Saved entries
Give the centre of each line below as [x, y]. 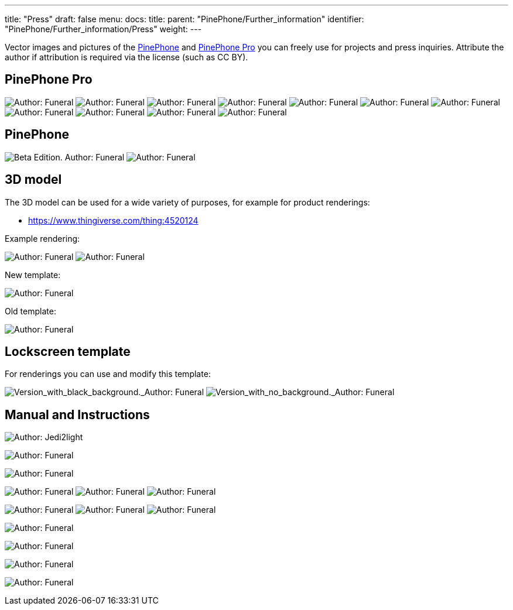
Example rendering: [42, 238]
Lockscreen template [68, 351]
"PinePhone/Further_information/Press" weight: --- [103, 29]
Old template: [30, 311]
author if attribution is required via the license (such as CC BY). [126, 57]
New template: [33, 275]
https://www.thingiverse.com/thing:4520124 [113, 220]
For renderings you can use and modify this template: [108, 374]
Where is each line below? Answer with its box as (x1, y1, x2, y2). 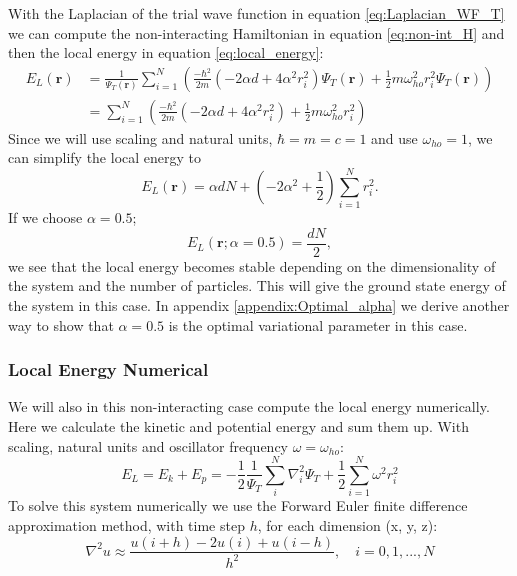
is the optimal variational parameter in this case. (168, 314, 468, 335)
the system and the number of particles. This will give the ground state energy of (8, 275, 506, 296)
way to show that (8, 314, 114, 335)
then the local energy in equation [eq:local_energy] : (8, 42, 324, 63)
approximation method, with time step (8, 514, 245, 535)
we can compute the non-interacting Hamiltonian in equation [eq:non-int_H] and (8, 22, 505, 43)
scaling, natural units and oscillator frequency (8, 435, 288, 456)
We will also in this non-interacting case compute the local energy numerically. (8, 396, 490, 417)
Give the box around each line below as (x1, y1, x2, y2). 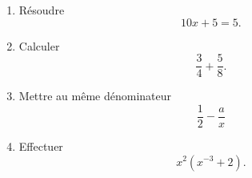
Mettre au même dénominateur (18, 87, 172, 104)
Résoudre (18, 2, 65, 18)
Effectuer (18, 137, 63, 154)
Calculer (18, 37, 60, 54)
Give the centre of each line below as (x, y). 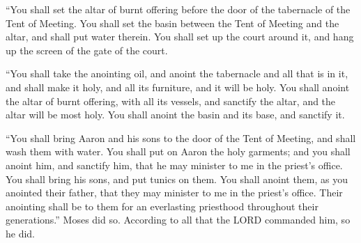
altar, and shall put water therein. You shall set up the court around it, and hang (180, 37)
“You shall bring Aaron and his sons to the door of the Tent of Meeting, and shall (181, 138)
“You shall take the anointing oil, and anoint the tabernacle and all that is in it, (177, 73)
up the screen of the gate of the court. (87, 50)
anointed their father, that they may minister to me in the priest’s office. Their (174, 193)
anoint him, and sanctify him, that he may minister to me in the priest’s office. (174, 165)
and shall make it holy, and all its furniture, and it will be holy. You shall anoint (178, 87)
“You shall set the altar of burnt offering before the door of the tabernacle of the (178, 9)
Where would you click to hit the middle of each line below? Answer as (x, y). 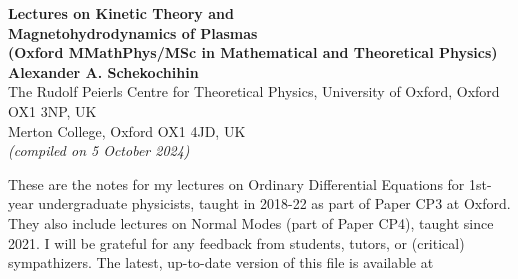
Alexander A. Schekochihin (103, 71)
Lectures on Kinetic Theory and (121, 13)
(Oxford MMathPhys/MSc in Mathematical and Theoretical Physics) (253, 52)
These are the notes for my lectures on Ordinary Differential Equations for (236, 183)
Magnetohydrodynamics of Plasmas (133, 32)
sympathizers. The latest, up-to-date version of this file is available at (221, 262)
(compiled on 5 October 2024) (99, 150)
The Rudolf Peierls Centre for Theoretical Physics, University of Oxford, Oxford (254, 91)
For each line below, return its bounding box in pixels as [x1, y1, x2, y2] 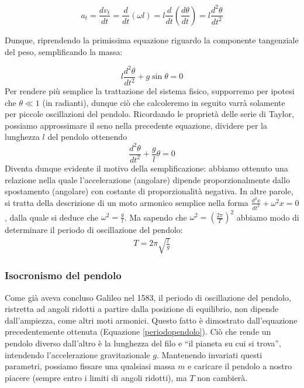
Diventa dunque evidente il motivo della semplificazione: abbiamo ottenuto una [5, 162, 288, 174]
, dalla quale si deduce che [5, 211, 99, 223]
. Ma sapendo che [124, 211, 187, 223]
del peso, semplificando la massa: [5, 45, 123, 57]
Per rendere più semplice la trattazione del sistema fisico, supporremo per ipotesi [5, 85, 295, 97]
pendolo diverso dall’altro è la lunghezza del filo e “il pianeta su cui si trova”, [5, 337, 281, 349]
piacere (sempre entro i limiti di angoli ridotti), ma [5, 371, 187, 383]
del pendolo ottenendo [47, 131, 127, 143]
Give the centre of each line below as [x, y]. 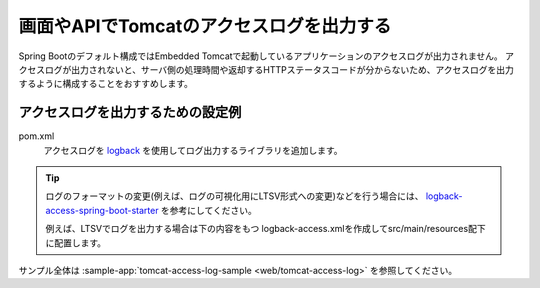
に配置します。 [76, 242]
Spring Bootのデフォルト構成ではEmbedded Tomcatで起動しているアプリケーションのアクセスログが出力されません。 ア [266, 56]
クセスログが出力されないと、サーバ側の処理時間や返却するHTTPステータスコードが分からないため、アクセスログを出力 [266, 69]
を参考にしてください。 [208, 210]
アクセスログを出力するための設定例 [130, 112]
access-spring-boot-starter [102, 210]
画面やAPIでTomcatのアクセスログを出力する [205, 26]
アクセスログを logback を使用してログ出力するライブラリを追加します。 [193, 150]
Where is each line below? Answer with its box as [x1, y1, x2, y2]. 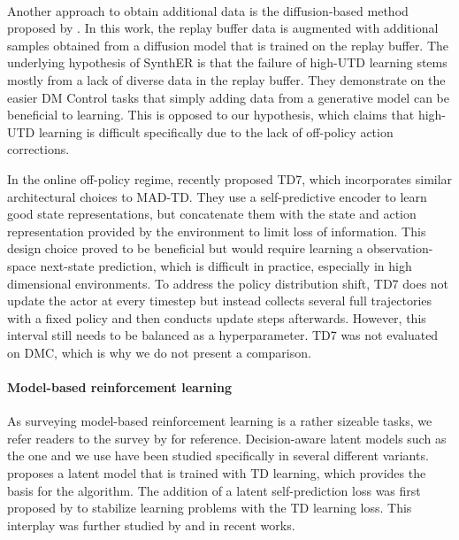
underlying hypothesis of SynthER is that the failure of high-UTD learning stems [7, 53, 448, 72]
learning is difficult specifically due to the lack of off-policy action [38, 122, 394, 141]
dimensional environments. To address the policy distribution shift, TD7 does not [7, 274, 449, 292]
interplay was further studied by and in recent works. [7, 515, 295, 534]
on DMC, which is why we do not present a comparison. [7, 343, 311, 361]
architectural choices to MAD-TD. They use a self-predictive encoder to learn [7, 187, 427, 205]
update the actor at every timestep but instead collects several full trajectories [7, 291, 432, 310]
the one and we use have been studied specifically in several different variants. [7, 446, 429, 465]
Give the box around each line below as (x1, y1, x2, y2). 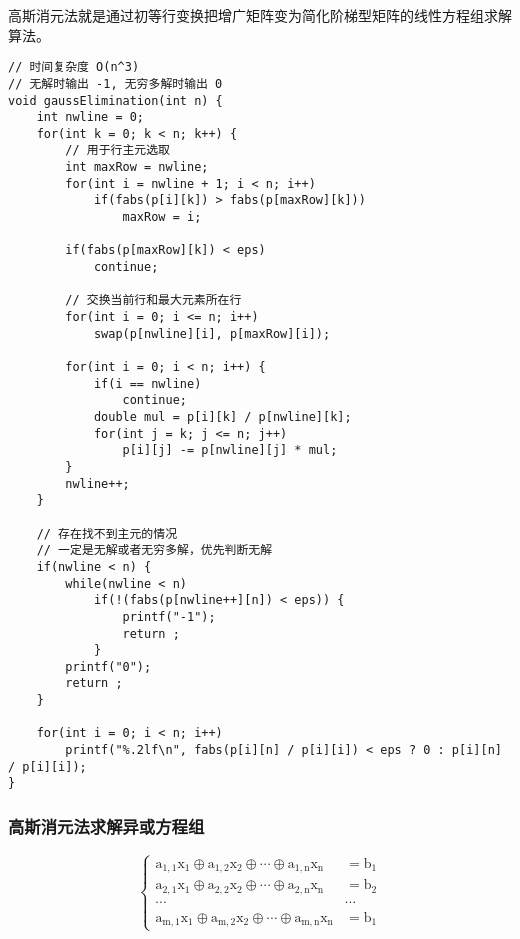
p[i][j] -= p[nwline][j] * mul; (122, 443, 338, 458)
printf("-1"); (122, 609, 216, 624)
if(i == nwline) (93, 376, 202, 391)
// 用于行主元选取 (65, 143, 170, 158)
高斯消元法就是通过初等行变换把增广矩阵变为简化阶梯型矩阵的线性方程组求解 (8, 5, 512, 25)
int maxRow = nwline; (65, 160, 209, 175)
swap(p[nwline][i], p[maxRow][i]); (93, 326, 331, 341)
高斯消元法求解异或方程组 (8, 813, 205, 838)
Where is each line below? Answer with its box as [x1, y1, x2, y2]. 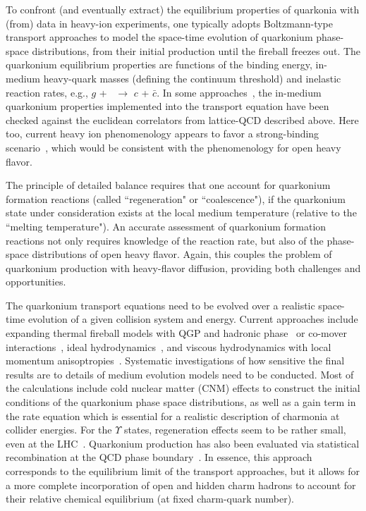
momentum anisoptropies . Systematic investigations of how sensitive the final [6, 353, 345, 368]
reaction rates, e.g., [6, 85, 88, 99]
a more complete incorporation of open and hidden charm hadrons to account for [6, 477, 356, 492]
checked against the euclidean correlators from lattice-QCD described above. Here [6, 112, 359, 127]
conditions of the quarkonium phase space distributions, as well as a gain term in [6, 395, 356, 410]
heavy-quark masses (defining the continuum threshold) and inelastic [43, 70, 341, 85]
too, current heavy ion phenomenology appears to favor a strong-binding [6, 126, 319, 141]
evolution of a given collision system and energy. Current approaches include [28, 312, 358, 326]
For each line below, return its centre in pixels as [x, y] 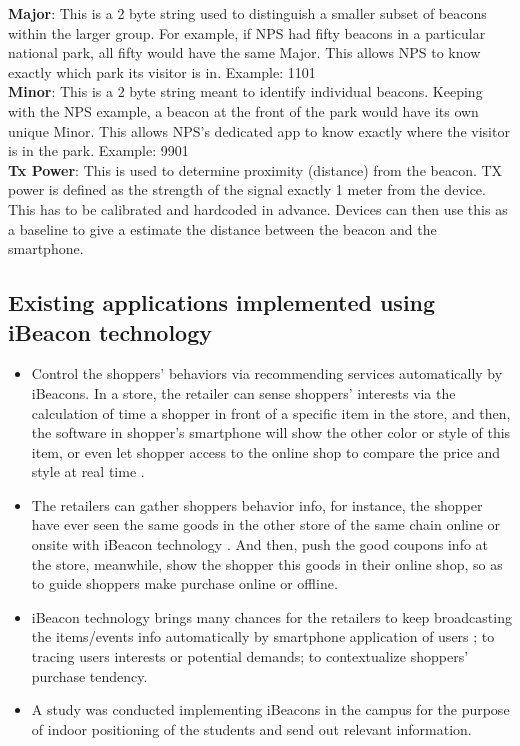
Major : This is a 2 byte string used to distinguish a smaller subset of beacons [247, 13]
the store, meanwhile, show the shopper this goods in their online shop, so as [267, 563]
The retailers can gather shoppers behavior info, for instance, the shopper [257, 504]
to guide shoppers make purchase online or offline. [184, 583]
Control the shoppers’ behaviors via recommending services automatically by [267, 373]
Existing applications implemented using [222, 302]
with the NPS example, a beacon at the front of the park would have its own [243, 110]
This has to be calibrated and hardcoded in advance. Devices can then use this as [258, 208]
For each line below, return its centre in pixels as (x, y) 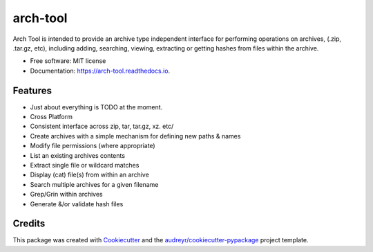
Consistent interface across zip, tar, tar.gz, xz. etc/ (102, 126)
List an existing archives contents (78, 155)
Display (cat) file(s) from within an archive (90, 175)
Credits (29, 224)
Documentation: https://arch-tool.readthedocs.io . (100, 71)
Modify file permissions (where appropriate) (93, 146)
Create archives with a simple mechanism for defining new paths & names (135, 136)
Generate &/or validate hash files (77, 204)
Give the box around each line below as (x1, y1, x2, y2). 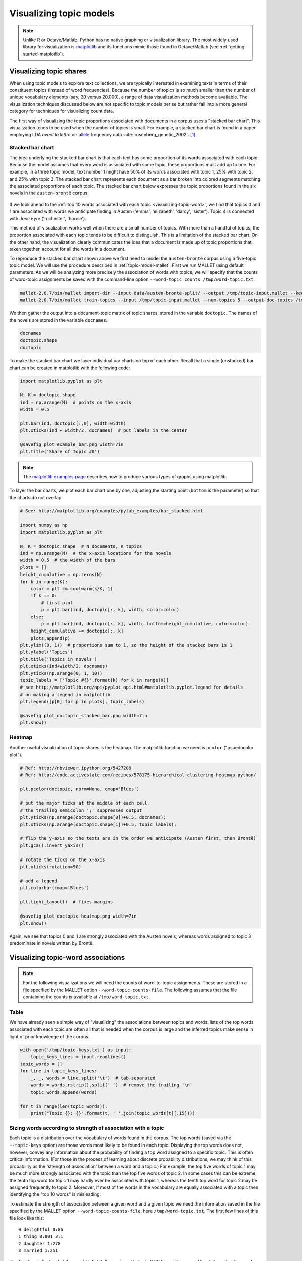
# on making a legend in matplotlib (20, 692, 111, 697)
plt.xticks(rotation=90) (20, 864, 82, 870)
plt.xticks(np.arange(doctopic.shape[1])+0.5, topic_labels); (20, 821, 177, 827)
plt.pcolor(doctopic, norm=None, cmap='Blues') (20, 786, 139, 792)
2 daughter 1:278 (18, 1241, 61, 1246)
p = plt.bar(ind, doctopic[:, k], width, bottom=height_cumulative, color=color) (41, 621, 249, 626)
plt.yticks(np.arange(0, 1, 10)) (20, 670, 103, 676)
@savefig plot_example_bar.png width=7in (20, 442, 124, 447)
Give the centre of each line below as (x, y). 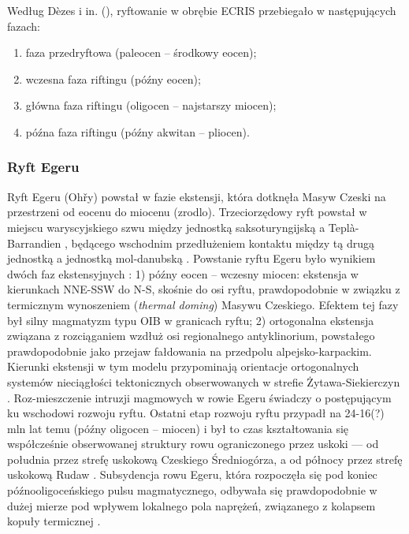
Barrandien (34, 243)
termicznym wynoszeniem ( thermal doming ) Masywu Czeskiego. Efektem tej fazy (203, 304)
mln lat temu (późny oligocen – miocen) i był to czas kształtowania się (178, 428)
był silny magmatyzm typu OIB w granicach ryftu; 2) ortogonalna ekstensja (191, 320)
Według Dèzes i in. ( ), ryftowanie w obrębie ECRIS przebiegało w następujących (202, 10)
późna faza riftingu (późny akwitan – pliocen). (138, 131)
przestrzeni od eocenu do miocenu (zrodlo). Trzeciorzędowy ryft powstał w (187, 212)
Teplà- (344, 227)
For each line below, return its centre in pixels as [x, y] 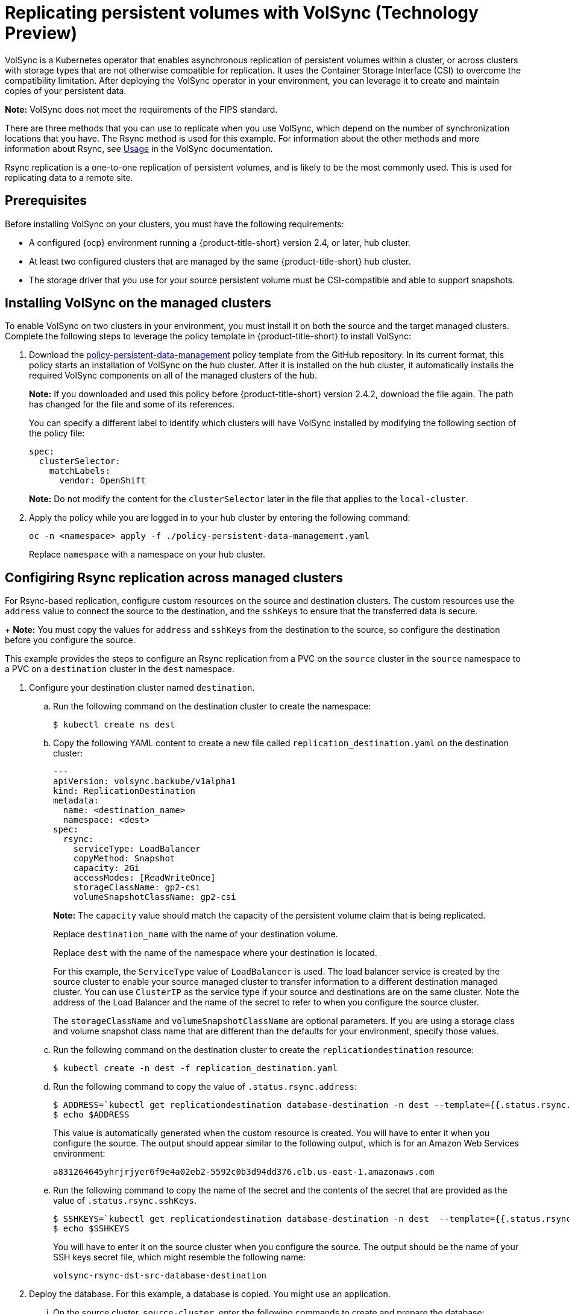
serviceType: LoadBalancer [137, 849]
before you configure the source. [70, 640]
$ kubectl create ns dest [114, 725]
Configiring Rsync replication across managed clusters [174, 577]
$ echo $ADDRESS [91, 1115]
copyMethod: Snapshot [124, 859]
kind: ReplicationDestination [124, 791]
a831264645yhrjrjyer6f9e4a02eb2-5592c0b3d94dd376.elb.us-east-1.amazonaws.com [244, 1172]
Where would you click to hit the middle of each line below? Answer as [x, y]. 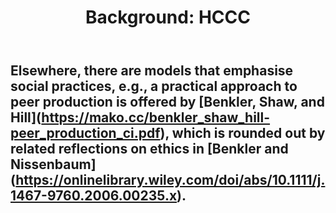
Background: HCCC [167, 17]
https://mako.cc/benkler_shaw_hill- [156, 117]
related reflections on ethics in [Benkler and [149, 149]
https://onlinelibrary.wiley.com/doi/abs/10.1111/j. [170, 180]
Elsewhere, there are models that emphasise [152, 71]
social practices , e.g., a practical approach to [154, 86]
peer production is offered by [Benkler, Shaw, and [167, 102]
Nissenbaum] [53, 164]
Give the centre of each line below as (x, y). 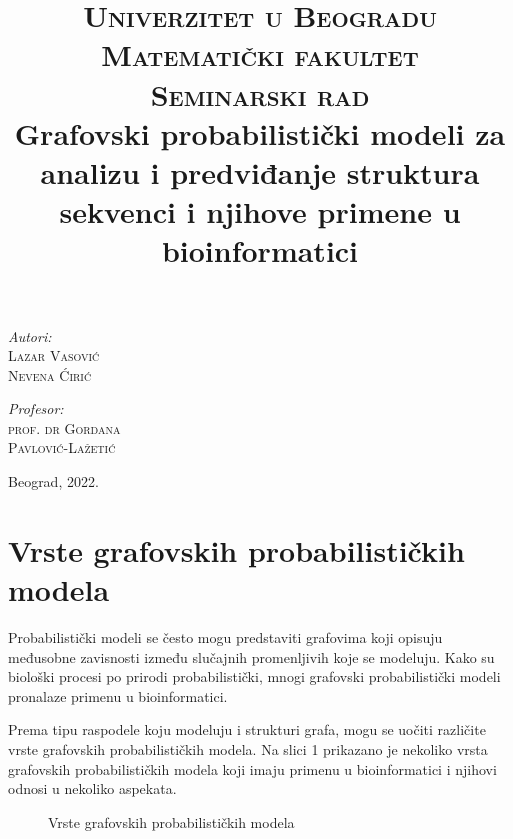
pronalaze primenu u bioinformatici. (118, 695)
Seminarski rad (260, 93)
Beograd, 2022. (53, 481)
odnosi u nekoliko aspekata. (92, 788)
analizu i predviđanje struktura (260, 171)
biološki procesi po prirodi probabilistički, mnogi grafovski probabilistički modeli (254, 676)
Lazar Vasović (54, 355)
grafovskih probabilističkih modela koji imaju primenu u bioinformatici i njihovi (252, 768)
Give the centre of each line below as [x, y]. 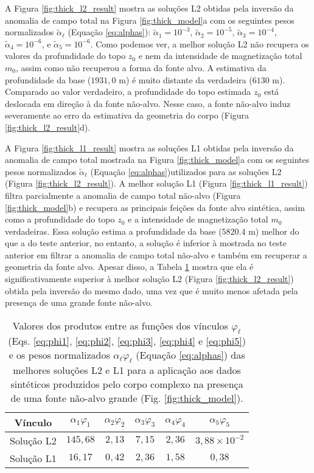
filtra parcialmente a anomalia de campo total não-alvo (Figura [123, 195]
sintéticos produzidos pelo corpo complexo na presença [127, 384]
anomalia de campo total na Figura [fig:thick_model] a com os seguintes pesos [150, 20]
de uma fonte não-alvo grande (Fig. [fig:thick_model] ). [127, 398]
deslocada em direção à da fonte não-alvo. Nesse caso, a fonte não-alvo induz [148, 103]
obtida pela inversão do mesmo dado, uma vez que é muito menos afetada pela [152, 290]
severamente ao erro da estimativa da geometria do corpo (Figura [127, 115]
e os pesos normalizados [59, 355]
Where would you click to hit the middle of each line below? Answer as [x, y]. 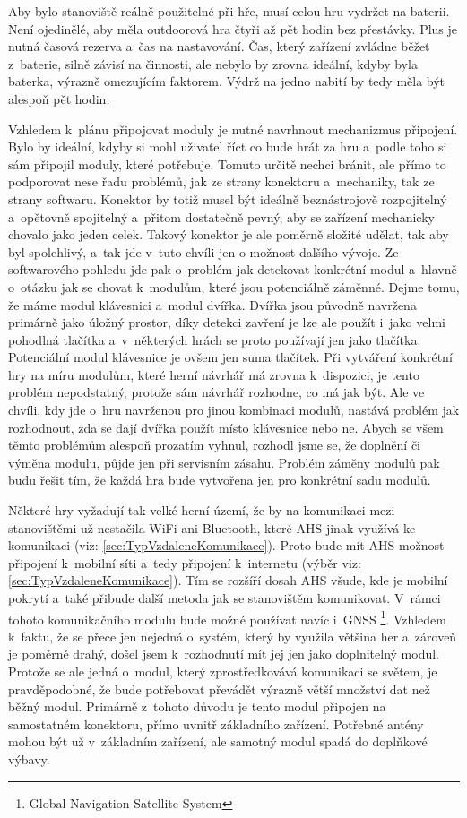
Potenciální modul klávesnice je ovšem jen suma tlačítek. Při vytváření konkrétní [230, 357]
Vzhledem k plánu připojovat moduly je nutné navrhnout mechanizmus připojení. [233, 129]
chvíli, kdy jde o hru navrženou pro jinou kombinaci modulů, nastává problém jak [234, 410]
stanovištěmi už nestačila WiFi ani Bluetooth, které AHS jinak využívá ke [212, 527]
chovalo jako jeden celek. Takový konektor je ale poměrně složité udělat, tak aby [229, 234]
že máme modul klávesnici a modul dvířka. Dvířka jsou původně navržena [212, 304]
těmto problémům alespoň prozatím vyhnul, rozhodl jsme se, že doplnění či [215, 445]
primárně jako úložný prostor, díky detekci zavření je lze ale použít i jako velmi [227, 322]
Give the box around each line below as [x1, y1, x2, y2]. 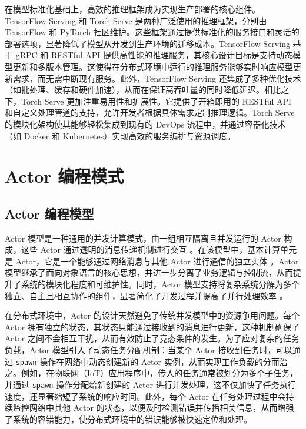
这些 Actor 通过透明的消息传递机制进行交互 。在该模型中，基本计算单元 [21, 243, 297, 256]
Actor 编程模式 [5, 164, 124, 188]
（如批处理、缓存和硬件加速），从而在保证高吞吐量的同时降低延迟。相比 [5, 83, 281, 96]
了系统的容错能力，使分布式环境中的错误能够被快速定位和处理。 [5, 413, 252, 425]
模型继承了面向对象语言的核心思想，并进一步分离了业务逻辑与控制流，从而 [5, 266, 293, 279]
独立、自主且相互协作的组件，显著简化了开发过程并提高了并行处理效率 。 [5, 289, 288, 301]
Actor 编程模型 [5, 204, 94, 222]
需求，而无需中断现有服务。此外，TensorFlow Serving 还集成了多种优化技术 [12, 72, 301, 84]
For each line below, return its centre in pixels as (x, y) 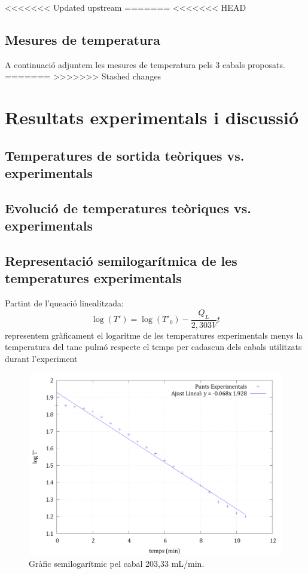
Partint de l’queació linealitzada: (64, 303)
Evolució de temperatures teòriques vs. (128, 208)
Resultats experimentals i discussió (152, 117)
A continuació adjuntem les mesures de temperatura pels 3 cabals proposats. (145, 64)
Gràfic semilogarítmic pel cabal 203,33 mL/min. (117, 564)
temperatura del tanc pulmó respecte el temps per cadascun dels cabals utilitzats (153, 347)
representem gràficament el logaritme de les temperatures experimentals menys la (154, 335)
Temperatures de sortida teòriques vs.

→ **INSTRUCTIONS FOR THE TASK**
In the entries above, find the line containing "画面やAPIでTomcatのアクセスログを出力する [205, 26]" and the line containing "Major : This", then copy both and every line between them exactly, without any picture.

→ **TASK OUTPUT**
画面やAPIでTomcatのアクセスログを出力する [205, 26]
アクセスログを logback を使用してログ出力するライブラリを追加します。 [193, 150]
Where is each line below? Answer with its box as [x1, y1, x2, y2]. 
underlying hypothesis of SynthER is that the failure of high-UTD learning stems [7, 53, 448, 72]
learning is difficult specifically due to the lack of off-policy action [38, 122, 394, 141]
dimensional environments. To address the policy distribution shift, TD7 does not [7, 274, 449, 292]
interplay was further studied by and in recent works. [7, 515, 295, 534]
on DMC, which is why we do not present a comparison. [7, 343, 311, 361]
architectural choices to MAD-TD. They use a self-predictive encoder to learn [7, 187, 427, 205]
update the actor at every timestep but instead collects several full trajectories [7, 291, 432, 310]
the one and we use have been studied specifically in several different variants. [7, 446, 429, 465]
Give the box around each line below as (x1, y1, x2, y2). 
p[i][j] -= p[nwline][j] * mul; (122, 443, 338, 458)
printf("-1"); (122, 609, 216, 624)
if(i == nwline) (93, 376, 202, 391)
// 用于行主元选取 (65, 143, 170, 158)
高斯消元法就是通过初等行变换把增广矩阵变为简化阶梯型矩阵的线性方程组求解 (8, 5, 512, 25)
int maxRow = nwline; (65, 160, 209, 175)
swap(p[nwline][i], p[maxRow][i]); (93, 326, 331, 341)
高斯消元法求解异或方程组 (8, 813, 205, 838)
Where is each line below? Answer with its box as [x1, y1, x2, y2]. 
momentum anisoptropies . Systematic investigations of how sensitive the final [6, 353, 345, 368]
reaction rates, e.g., [6, 85, 88, 99]
a more complete incorporation of open and hidden charm hadrons to account for [6, 477, 356, 492]
checked against the euclidean correlators from lattice-QCD described above. Here [6, 112, 359, 127]
conditions of the quarkonium phase space distributions, as well as a gain term in [6, 395, 356, 410]
heavy-quark masses (defining the continuum threshold) and inelastic [43, 70, 341, 85]
too, current heavy ion phenomenology appears to favor a strong-binding [6, 126, 319, 141]
evolution of a given collision system and energy. Current approaches include [28, 312, 358, 326]
For each line below, return its centre in pixels as [x, y] 
Major : This is a 2 byte string used to distinguish a smaller subset of beacons [247, 13]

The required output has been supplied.